Wednesday, September 21, 2005

Tessie

I've blogged already about three of our cats: Cleo and her daughters Sophia and Jemima (now quite recovered). But it's the fourth who's been giving us the most concern recently. Tessie is not related to the others. She arrived on our doorstep in December 1999, shortly after Richard had declared that we were NOT having more than three cats! The others accepted her somewhat, but don't really like her, even now. She was small, fluffy, very friendly, and clearly a family cat. She even liked small children so we thought someone must have lost her. But we never did manage to find her home. Perhaps she was abandoned.

Her name, incidentally, is really Tessa. And that's an abbreviation: not of Teresa, but of Tessera. Anyone who speaks Greek can probably guess why we gave her that name after it had become clear that she was staying, in the absence of any better ideas.

We worry about her because in the summer she turns into a fighting cat.

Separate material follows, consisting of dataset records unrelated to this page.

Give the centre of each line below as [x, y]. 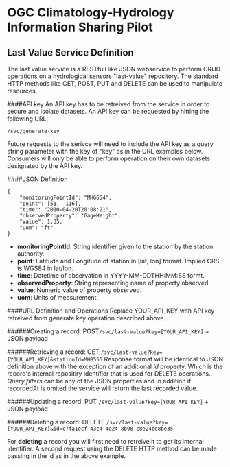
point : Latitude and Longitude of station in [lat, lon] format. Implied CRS [118, 261]
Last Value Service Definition [70, 52]
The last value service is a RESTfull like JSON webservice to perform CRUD [114, 69]
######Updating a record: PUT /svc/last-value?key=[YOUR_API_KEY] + [108, 402]
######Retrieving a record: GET [53, 352]
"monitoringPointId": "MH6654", [66, 197]
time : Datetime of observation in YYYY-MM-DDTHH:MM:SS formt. [111, 275]
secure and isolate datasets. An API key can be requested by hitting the [108, 111]

When she was less than a year old, she managed to get all the local feral cats out of our garden - they were clearly terrified of her. She's like a Jekyll and Hyde character, depending on whether she's with humans or cats. Oddly enough she didn't object to the kittens we fostered for a while, perhaps because they were small and dependent.

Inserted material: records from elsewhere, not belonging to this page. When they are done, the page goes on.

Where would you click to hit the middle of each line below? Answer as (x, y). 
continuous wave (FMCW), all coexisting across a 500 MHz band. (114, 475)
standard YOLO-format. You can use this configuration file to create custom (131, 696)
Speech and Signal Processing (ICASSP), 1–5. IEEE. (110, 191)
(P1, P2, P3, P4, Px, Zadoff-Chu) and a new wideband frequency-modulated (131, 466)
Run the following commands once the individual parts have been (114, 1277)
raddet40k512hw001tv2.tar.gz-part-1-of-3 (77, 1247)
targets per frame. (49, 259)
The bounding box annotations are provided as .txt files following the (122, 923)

In the past couple of years she seems to have decided to expand her territory. Perhaps she started reading the Prayer of Jabez book (about which I have many reservations, but that's another issue). We've actually seen her locked in combat with far bigger cats, and usually winning. But inevitably she arrives home with injuries, some of them looking quite painful. This year she's lost a lot of fur around her throat. It looks very sore but is not bleeding, and she keeps it clean, so we're assuming it's healing naturally. I dread to think what the other cat looked like after the fight...

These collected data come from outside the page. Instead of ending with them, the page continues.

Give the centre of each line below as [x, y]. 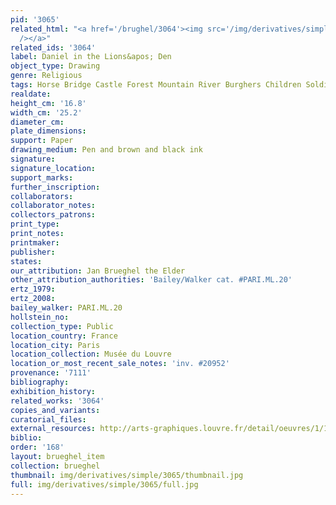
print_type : [35, 224]
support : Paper [42, 141]
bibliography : [40, 382]
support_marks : [42, 177]
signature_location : [53, 168]
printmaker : [35, 242]
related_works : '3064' [57, 401]
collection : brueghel [55, 466]
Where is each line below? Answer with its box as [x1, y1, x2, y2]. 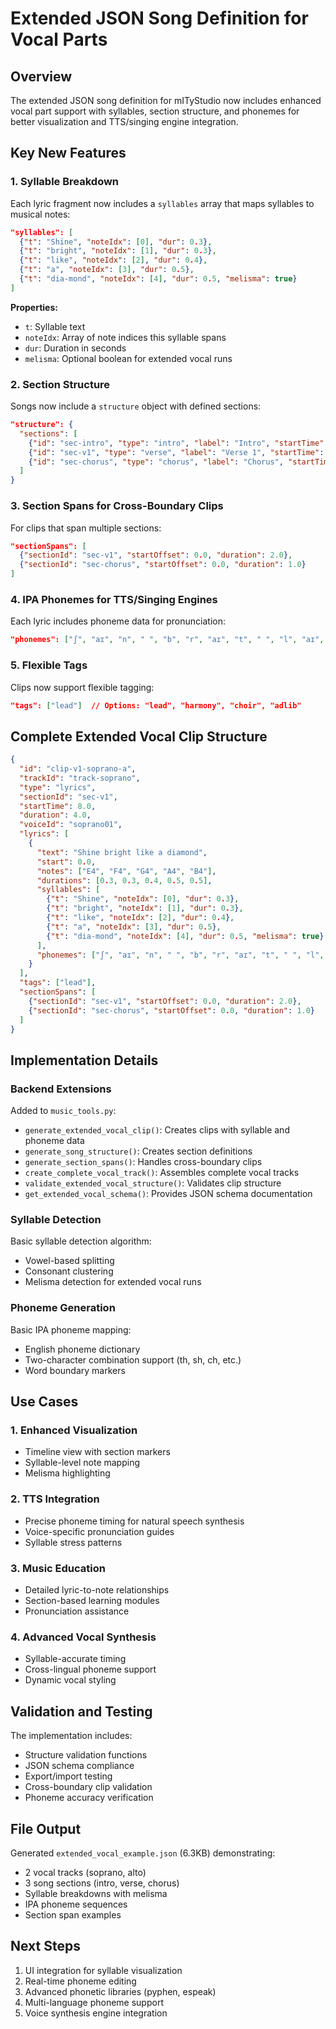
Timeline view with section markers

Still, a big battle with scars seems to be the trigger that stops her fighting for a while. For the last few days she's mostly been inside, arriving on whoever's lap is the last to arrive in any room and wanting a lot of attention. She likes sitting in strange places - yesterday I found her on a plate in the kitchen, and like all cats she considers it her duty to sit on any book that might be absorbing our interest. She's quite interested in computers too: here she is advising Dan on a particularly complex programming issue:


I suppose her stamina was greater than his, but eventually she fell asleep at the computer...

1 comment:

Anvilcloud said...

When computers were young and I wasn't as good a typist as I am now (although I'm not good -- four fingers basically), I typed up a lesson. It took me a long time. Then the cat, Dixie, walked by, brushed against the power cord, and I lost all of my work. But I still think cats are great.